Tried similar thing with MSSQL: [ODBC][3450941][1644589431.394384][SQLFetch.c][162] Entry: Statement = 0x55db85be18b0 [ODBC][3450941][1644589431.394395][SQLFetch.c][352] Exit:[SQL_SUCCESS] [ODBC][3450941][1644589431.394402][SQLGetData.c][237] Entry: Statement = 0x55db85be18b0 Column Number = 1 Target Type = -8 SQL_WCHAR Buffer Length = 4096 Target Value = 0x55db85bf6910 StrLen Or Ind = 0x7ffd008d89f0 [ODBC][3450941][1644589431.394443][SQLGetData.c][545] Exit:[SQL_SUCCESS_WITH_INFO]
Buffer =
Strlen Or Ind = 0x7ffd008d89f0 -> 18274 [ODBC][3450941][1644589431.394454][SQLGetData.c][237] Entry: Statement = 0x55db85be18b0 Column Number = 1 Target Type = -8 SQL_WCHAR Buffer Length = 14182 Target Value = 0x55db85bfac8e StrLen Or Ind = 0x7ffd008d89f0 [ODBC][3450941][1644589431.414401][SQLGetData.c][545] Exit:[SQL_SUCCESS]
Buffer =
Strlen Or Ind = 0x7ffd008d89f0 -> 14180 [ODBC][3450941][1644589431.414436][SQLGetData.c][237] Entry: Statement = 0x55db85be18b0 Column Number = 2 Target Type = -25 SQL_C_SBIGINT Buffer Length = 8 Target Value = 0x7ffd008d8a98 StrLen Or Ind = 0x7ffd008d8aa0 [ODBC][3450941][1644589431.414451][SQLGetData.c][545] Exit:[SQL_SUCCESS]
Buffer = [Data...]
Strlen Or Ind = 0x7ffd008d8aa0 -> 8 [ODBC][3450941][1644589431.414458][SQLFetch.c][162] Entry: Statement = 0x55db85be18b0 [ODBC][3450941][1644589431.414464][SQLFetch.c][352] Exit:[SQL_NO_DATA] [ODBC][3450941][1644589431.414738][SQLFetch.c][162] Entry: Statement = 0x55db85be18b0 [ODBC][3450941][1644589431.414746][SQLFetch.c][352] Exit:[SQL_NO_DATA] [ODBC][3450941][1644589431.417488][SQLFreeStmt.c][144] Entry: Statement = 0x55db85be18b0 Option = 0 [ODBC][3450941][1644589431.417509][SQLFreeStmt.c][266] Exit:[SQL_SUCCESS] [ODBC][3450941][1644589431.417524][SQLFreeHandle.c][387] Entry: Handle Type = 3 Input Handle = 0x55db85be18b0 [ODBC][3450941][1644589431.417539][SQLFreeHandle.c][490] Exit:[SQL_SUCCESS] [ODBC][3450941][1644589431.417546][SQLDisconnect.c][208] Entry: Connection = 0x55db85ac0ed0 [ODBC][3450941][1644589431.418363][SQLDisconnect.c][379] Exit:[SQL_SUCCESS] [ODBC][3450941][1644589431.418383][SQLFreeHandle.c][290] Entry: Handle Type = 2 Input Handle = 0x55db85ac0ed0 [ODBC][3450941][1644589431.418393][SQLFreeHandle.c][339] Exit:[SQL_SUCCESS]

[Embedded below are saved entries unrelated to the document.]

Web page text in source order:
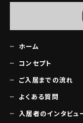
ホーム
コンセプト
ご入居までの流れ
よくある質問
入居者のインタビュ
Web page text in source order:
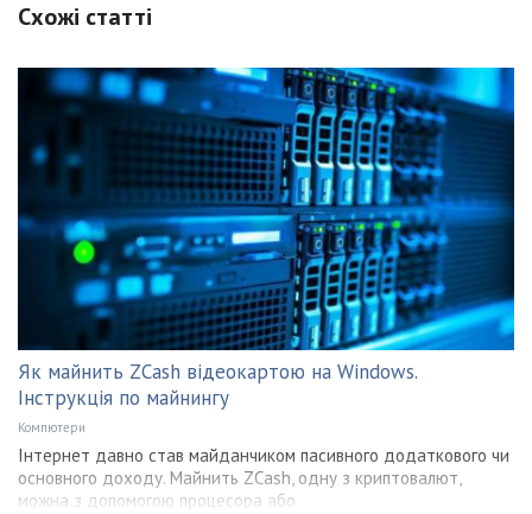
Схожі статті
Як майнить ZCash відеокартою на Windows.
Інструкція по майнингу
Компютери
Інтернет давно став майданчиком пасивного додаткового чи
основного доходу. Майнить ZCash, одну з криптовалют,
можна з допомогою процесора або
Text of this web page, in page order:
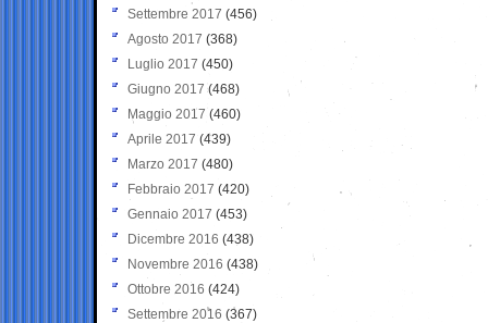
Settembre 2017 (456)
Agosto 2017 (368)
Luglio 2017 (450)
Giugno 2017 (468)
Maggio 2017 (460)
Aprile 2017 (439)
Marzo 2017 (480)
Febbraio 2017 (420)
Gennaio 2017 (453)
Dicembre 2016 (438)
Novembre 2016 (438)
Ottobre 2016 (424)
Settembre 2016 (367)
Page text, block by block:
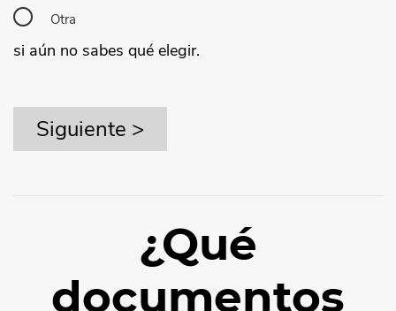
Otra
si aún no sabes qué elegir.
¿Qué
documentos
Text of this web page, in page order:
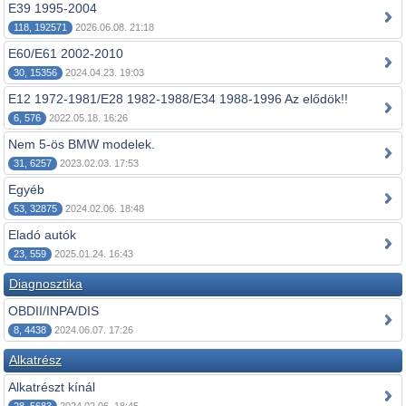
E39 1995-2004
118, 192571 2026.06.08. 21:18
E60/E61 2002-2010
30, 15356 2024.04.23. 19:03
E12 1972-1981/E28 1982-1988/E34 1988-1996 Az elődök!!
6, 576 2022.05.18. 16:26
Nem 5-ös BMW modelek.
31, 6257 2023.02.03. 17:53
Egyéb
53, 32875 2024.02.06. 18:48
Eladó autók
23, 559 2025.01.24. 16:43
Diagnosztika
OBDII/INPA/DIS
8, 4438 2024.06.07. 17:26
Alkatrész
Alkatrészt kínál
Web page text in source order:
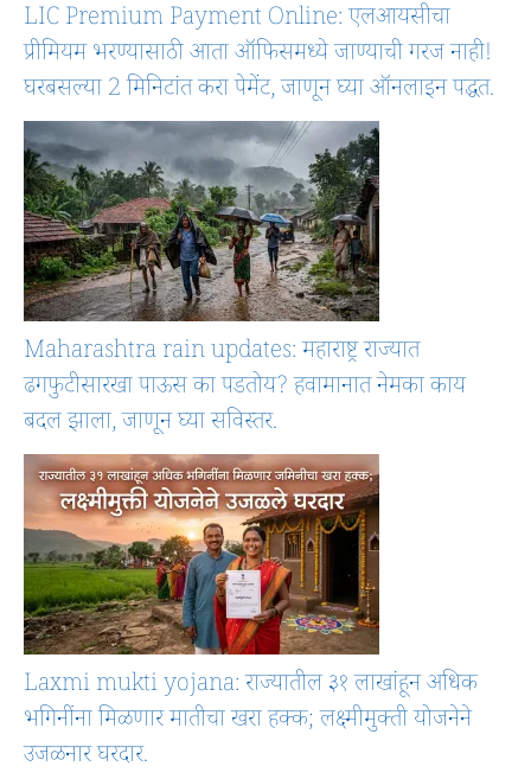
LIC Premium Payment Online: एलआयसीचा
प्रीमियम भरण्यासाठी आता ऑफिसमध्ये जाण्याची गरज नाही!
घरबसल्या 2 मिनिटांत करा पेमेंट, जाणून घ्या ऑनलाइन पद्धत.
Maharashtra rain updates: महाराष्ट्र राज्यात
ढगफुटीसारखा पाऊस का पडतोय? हवामानात नेमका काय
बदल झाला, जाणून घ्या सविस्तर.
Laxmi mukti yojana: राज्यातील ३१ लाखांहून अधिक
भगिनींना मिळणार मातीचा खरा हक्क; लक्ष्मीमुक्ती योजनेने
उजळनार घरदार.
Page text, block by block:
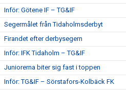
Inför: Götene IF – TG&IF
Segermålet från Tidaholmsderbyt
Firandet efter derbysegern
Inför: IFK Tidaholm – TG&IF
Juniorerna biter sig fast i toppen
Inför: TG&IF – Sörstafors-Kolbäck FK
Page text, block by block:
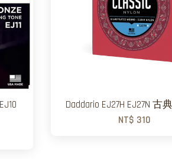
Daddario EJ27H EJ27N 古
NT$ 310
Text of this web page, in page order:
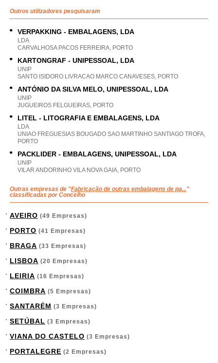
Outros utilizadores pesquisaram
VERPAKKING - EMBALAGENS, LDA
LDA
CARVALHOSA PACOS FERREIRA, PORTO
KARTONGRAF - UNIPESSOAL, LDA
UNIP
SANTO ISIDORO LIVRACAO MARCO CANAVESES, PORTO
ANTÓNIO DA SILVA MELO, UNIPESSOAL, LDA
UNIP
JUGUEIROS FELGUEIRAS, PORTO
LITEL - LITOGRAFIA E EMBALAGENS, LDA
LDA
UNIAO FREGUESIAS BOUGADO SAO MARTINHO SANTIAGO TROFA,
PORTO
PACKLIDER - EMBALAGENS, UNIPESSOAL, LDA
UNIP
VILAR ANDORINHO VILA NOVA GAIA, PORTO
Outras empresas de "Fabricação de outras embalagens de pa..."
classificadas por Concelho
AVEIRO (49 Empresas)
PORTO (41 Empresas)
BRAGA (33 Empresas)
LISBOA (20 Empresas)
LEIRIA (16 Empresas)
COIMBRA (5 Empresas)
SANTARÉM (3 Empresas)
SETÚBAL (3 Empresas)
VIANA DO CASTELO (3 Empresas)
PORTALEGRE (2 Empresas)
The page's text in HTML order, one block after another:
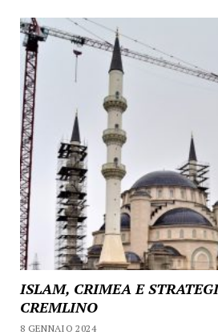
ISLAM, CRIMEA E
CREMLINO
8 GENNAIO 2024
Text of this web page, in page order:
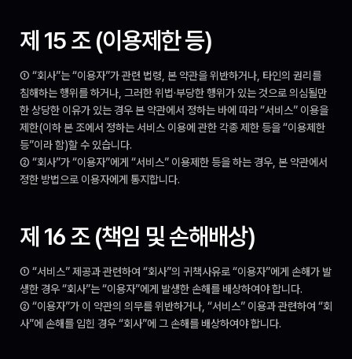
제 15 조 (이용제한 등)
① “회사”는 “이용자”가 관련 법령, 본 약관을 위반하거나, 타인의 권리를
침해하는 행위를 하거나, 그러한 위법·부당한 행위가 있는 것으로 의심될만
한 상당한 이유가 있는 경우 본 약관에서 정하는 바에 따라 “서비스” 이용을
제한(이하 본 조에서 정하는 서비스 이용에 관한 각종 제한 등을 “이용제한
등”이라 함)할 수 있습니다.
② “회사”가 “이용자”에게 “서비스” 이용제한 등을 하는 경우, 본 약관에서
정한 방법으로 이용자에게 통지합니다.
제 16 조 (책임 및 손해배상)
① “서비스” 제공과 관련하여 “회사”의 귀책사유로 “이용자”에게 손해가 발
생한 경우 “회사”는 “이용자”에게 발생한 손해를 배상하여야 합니다.
② “이용자”가 이 약관의 의무를 위반하거나, “서비스” 이용과 관련하여 “회
사”에 손해를 입힌 경우 “회사”에 그 손해를 배상하여야 합니다.
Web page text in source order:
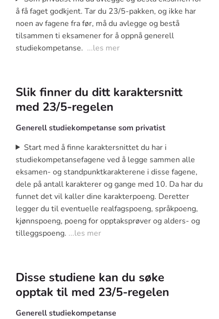
å få faget godkjent. Tar du 23/5-pakken, og ikke har
noen av fagene fra før, må du avlegge og bestå
tilsammen ti eksamener for å oppnå generell
studiekompetanse. ...les mer
Slik finner du ditt karaktersnitt
med 23/5-regelen
Generell studiekompetanse som privatist
Start med å finne karaktersnittet du har i
studiekompetansefagene ved å legge sammen alle
eksamen- og standpunktkarakterene i disse fagene,
dele på antall karakterer og gange med 10. Da har du
funnet det vil kaller dine karakterpoeng. Deretter
legger du til eventuelle realfagspoeng, språkpoeng,
kjønnspoeng, poeng for opptaksprøver og alders- og
tilleggspoeng. ...les mer
Disse studiene kan du søke
opptak til med 23/5-regelen
Generell studiekompetanse
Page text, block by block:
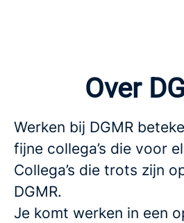
Over
Werken bij DGMR
fijne collega’s die voor
Collega’s die trots zijn
DGMR.
Je komt werken in een

setinam commented 2 years ago

On Netezza we tested and if field is split into multiple columns of length 4000 in query the error is not triggered

gordthompson commented 2 years ago

Can you retrieve a long column value from Netezza if you connect to the database using the isql utility?

setinam commented 2 years ago

isql does not trigger the error. Full data is retrieved

v-chojas commented 2 years ago

According to the code in src/getdata.cpp pyODBC doesn't do encoding conversion until after the entire cell is fetched, so this seems like a bug in the driver that's causing it to return corrupted data.